The company is not happy about having to adjust guidance and is working hard to restore growth. The CEO, Bernard Zovighian, acknowledges that the company and its stakeholders are not satisfied with the current situation and are fully committed to finding a solution. When asked about competition, the company's response is that they have not seen any significant impact from them. The company is not providing an updated EPS guidance as the Critical Care acquisition will close in the third quarter and will not be included in the fourth quarter.

The initial rollout of EVOQUE has been successful, with strong demand from physicians and similar clinical results to the clinical trials. The company is pleased with the progress and has seen predictable outcome times and similar rates of clinical outcomes. PASCAL is now approved for EVOQUE in Europe.

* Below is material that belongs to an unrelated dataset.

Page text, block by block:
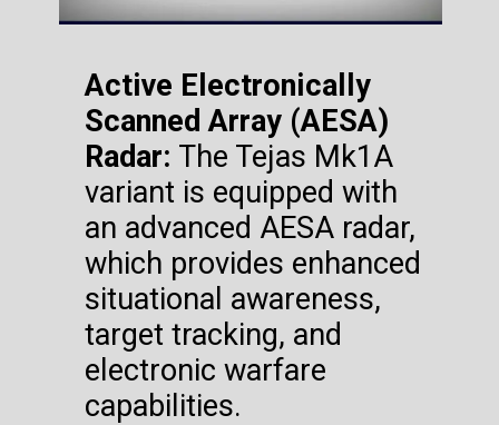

The company is excited about the launch of EVOQUE and believes it will treat a large number of patients. They also see potential in the acquisition of Endotronix, which has a unique technology and broad FDA label. The company plans to discuss their strategy for Endotronix in December and believes it will expand their reach in the heart failure patient population.

The speaker thanks the participants for their interest in Edwards and invites them to ask any additional questions by phone. The teleconference and webcast have now ended.

This summary was generated with AI and may contain some inaccuracies.